Sorbonne Université

Master de Sciences & Technologies

M2 Mathématiques & Applications (Sorbonne Université)

Modèles Stochastiques de la Biologie Moléculaire

Philippe Robert INRIA

Programme :

Ce cours présente plusieurs modèles mathématiques fondamentaux de la biologie moléculaire où les phénomènes aléatoires jouent un rôle-clé. Aucune notion de biologie n’est prérequise.

On s’intéressera tout d’abord à l’expression du gène, i.e. la production de protéines dans les cellules prokaryotes (comme les bactéries). En raison du milieu désordonné du cytoplasme de ces cellules, les expériences montrent une grande variabilité du nombre de protéines d’un type donné dans les cellules d’une même culture. Les modèles dans ce contexte ont pour objectif d’identifier les paramètres de la cellule qui permettent de contrôler la variabilité de la production de protéines.

La deuxième partie s’intéressera aux phénomènes de polymérisation dans un cadre biologique. Certaines protéines à l’intérieur de la cellule ont la propriété de pouvoir s’assembler en longues fibres appelées polymères. De nombreux processus biologiques utilisent ces mécanismes qui contribuent au bon fonctionnement des cellules, pour l’élaboration du cytosquelette notamment. Dans certains cas cependant ces phénomènes peuvent être pathologiques, dans les cellules nerveuses notamment où des maladies comme celle d’Alzheimer semblent être liées à ce type de mécanismes.

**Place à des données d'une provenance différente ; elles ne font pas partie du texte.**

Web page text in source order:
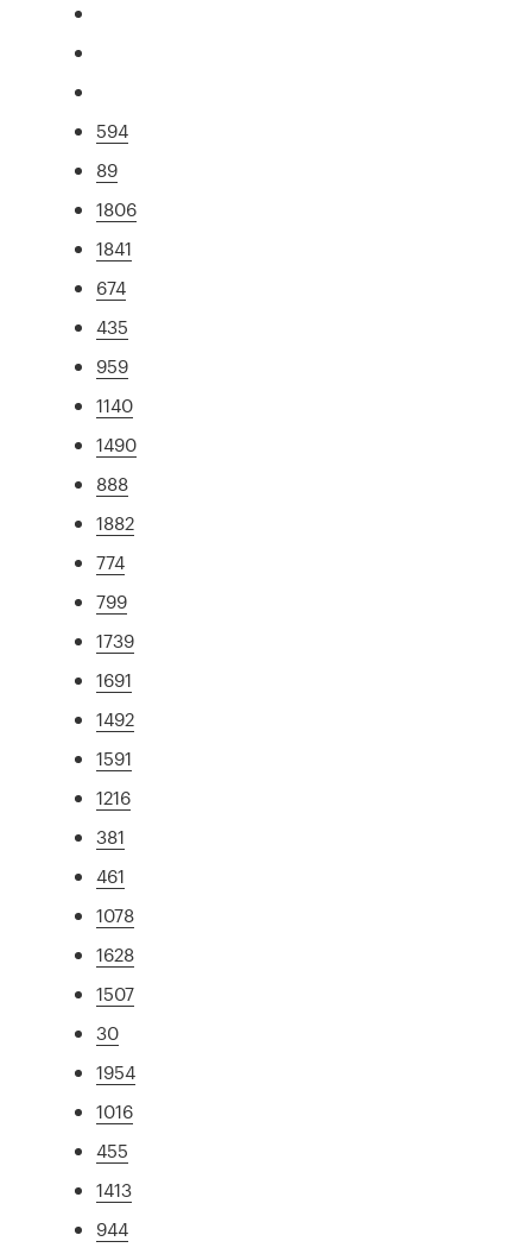
594
89
1806
1841
674
435
959
1140
1490
888
1882
774
799
1739
1691
1492
1591
1216
381
461
1078
1628
1507
30
1954
1016
455
1413
944
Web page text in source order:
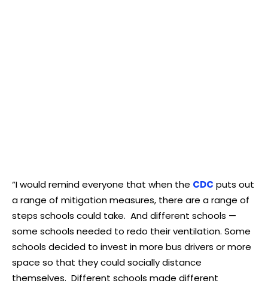
“I would remind everyone that when the CDC puts out
a range of mitigation measures, there are a range of
steps schools could take. And different schools —
some schools needed to redo their ventilation. Some
schools decided to invest in more bus drivers or more
space so that they could socially distance
themselves. Different schools made different
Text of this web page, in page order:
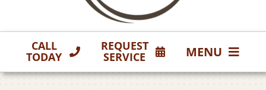
CALL
TODAY
REQUEST
SERVICE MENU
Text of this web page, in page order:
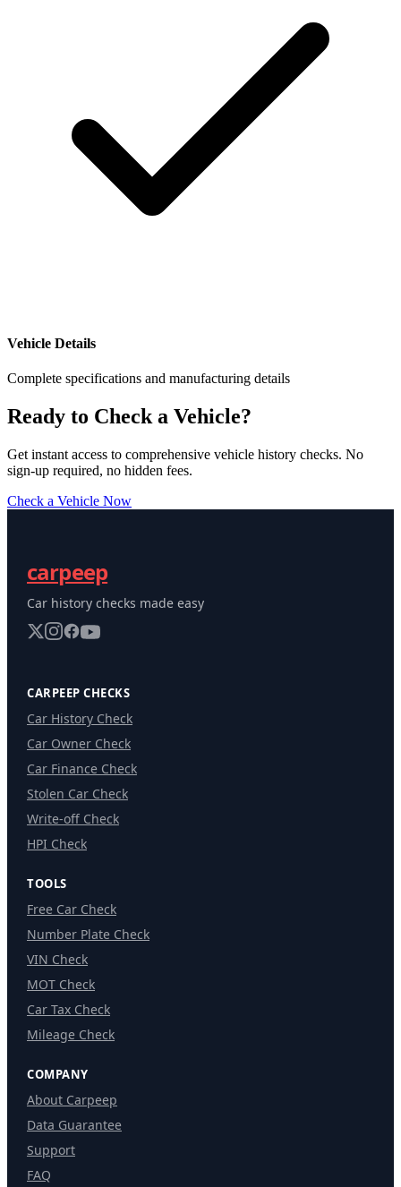
Vehicle Details
Complete specifications and manufacturing details
Ready to Check a Vehicle?
Get instant access to comprehensive vehicle history checks. No
sign-up required, no hidden fees.
Check a Vehicle Now
carpeep
Car history checks made easy
CARPEEP CHECKS
Car History Check
Car Owner Check
Car Finance Check
Stolen Car Check
Write-off Check
HPI Check
TOOLS
Free Car Check
Number Plate Check
VIN Check
MOT Check
Car Tax Check
Mileage Check
COMPANY
About Carpeep
Data Guarantee
Support
FAQ
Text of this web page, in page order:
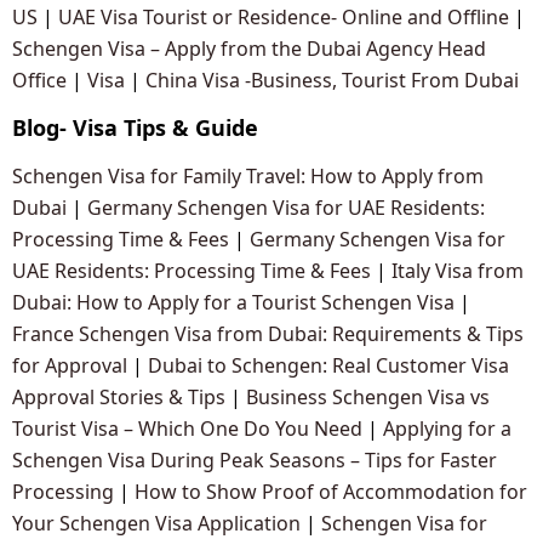
US | UAE Visa Tourist or Residence- Online and Offline |
Schengen Visa – Apply from the Dubai Agency Head
Office | Visa | China Visa -Business, Tourist From Dubai
Blog- Visa Tips & Guide
Schengen Visa for Family Travel: How to Apply from
Dubai | Germany Schengen Visa for UAE Residents:
Processing Time & Fees | Germany Schengen Visa for
UAE Residents: Processing Time & Fees | Italy Visa from
Dubai: How to Apply for a Tourist Schengen Visa |
France Schengen Visa from Dubai: Requirements & Tips
for Approval | Dubai to Schengen: Real Customer Visa
Approval Stories & Tips | Business Schengen Visa vs
Tourist Visa – Which One Do You Need | Applying for a
Schengen Visa During Peak Seasons – Tips for Faster
Processing | How to Show Proof of Accommodation for
Your Schengen Visa Application | Schengen Visa for
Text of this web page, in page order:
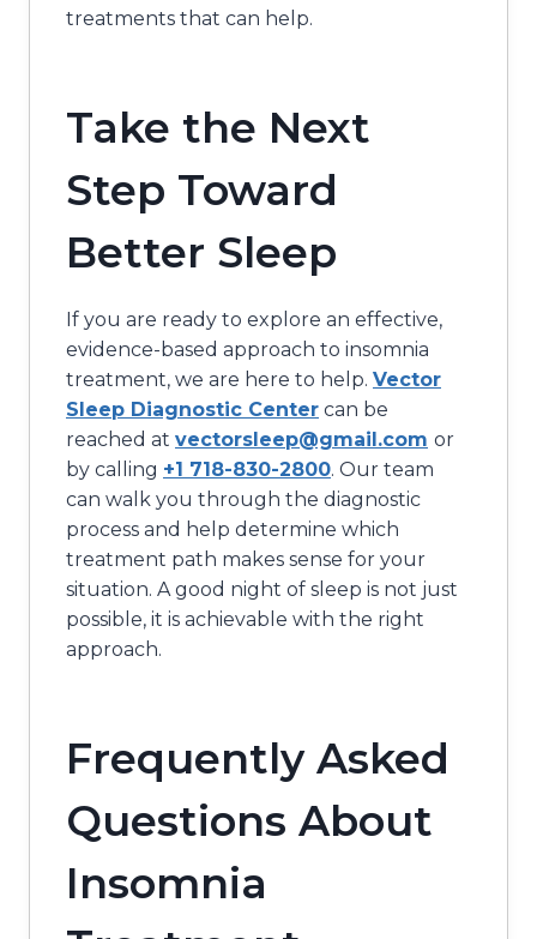
treatments that can help.
Take the Next
Step Toward
Better Sleep
If you are ready to explore an effective,
evidence-based approach to insomnia
treatment, we are here to help. Vector
Sleep Diagnostic Center can be
reached at vectorsleep@gmail.com or
by calling +1 718-830-2800. Our team
can walk you through the diagnostic
process and help determine which
treatment path makes sense for your
situation. A good night of sleep is not just
possible, it is achievable with the right
approach.
Frequently Asked
Questions About
Insomnia
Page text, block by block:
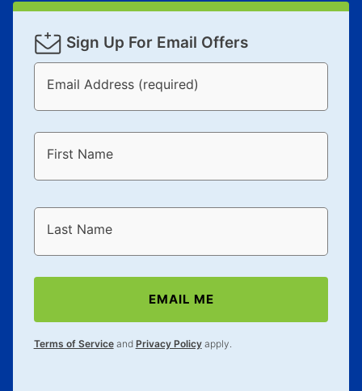
Sign Up For Email Offers
Email Address (required)
First Name
Last Name
EMAIL ME
Terms of Serviceand Privacy Policyapply.
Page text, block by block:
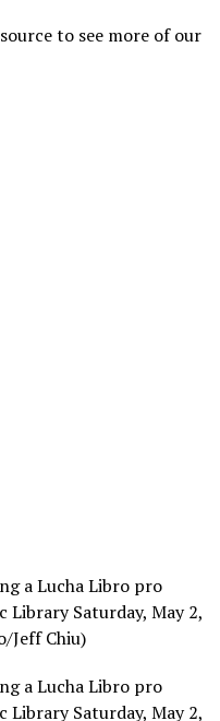
to see more of our
a Lucha Libro pro
Saturday, May 2,
Jeff Chiu)
a Lucha Libro pro
Saturday, May 2,
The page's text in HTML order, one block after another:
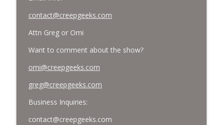
contact@creepgeeks.com
Attn Greg or Omi
Want to comment about the show?
omi@creepgeeks.com
greg@creepgeeks.com
Business Inquiries:
contact@creepgeeks.com
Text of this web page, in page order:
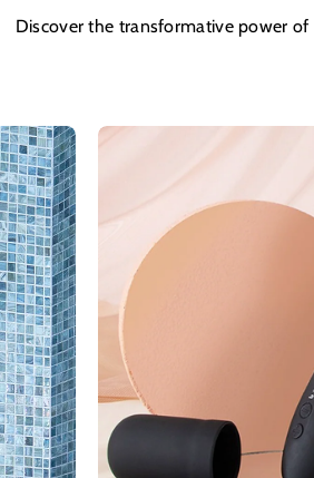
Discover the transformative power of
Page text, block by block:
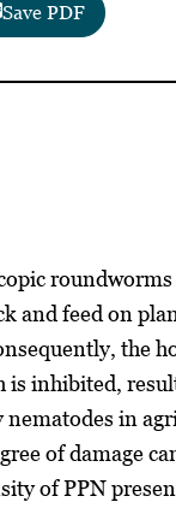
Save PDF
roundworms
and feed on
the
inhibited,
nematodes in
of damage
of PPN

On observe dans les expériences in vitro que, au bout d’un temps très variable suivant les expériences, la concentration en polymères passe de la valeur 0 à une valeur élevée. Les modèles probabilistes utilisés ont pour objet de pouvoir expliquer la variabilité des phénomènes observé et d’étudier l’impact des différents paramètres sur la variance du temps de polymérisation.

Les méthodes probabilistes présentées utilisent plusieurs types de techniques

qui seront rappelées lors du cours.

(1) Introduction.

(2) Expression du Gène.

(3) Modèles de la Polymérisation.

Références

[1] David F. Anderson and Thomas G. Kurtz, Stochastic analysis of biochemical systems, Mathematical Biosciences Institute Lecture Series. Stochastics in Biological Systems, vol. 1, Springer, Cham ; MBI Mathematical Biosciences Institute, Ohio State University, Columbus, OH, 2015. MR 3363610

[2] Marie Doumic, Sarah Eugène, and Philippe Robert, Asymptotics of stochastic protein assembly models, SIAM Journal on Applied Mathematics 76 (2016), no. 6, 2333–2352.

[3] Vincent Fromion, Emanuele Leoncini, and Philippe Robert, Stochastic gene expression in cells : A point process approach, SIAM Journal on Applied Mathematics 73 (2013), no. 1, 195–211.

[4] T.G. Kurtz, Averaging for martingale problems and stochastic approximation, Applied Stochastic Analysis, US-French Workshop, Lecture notes in Control and Information sciences, vol. 177, Springer Verlag, 1992, pp. 186–209.

[5] Nicolaas Godfried Van Kampen, Stochastic processes in physics and chemistry, vol. 1, Elsevier, 1992.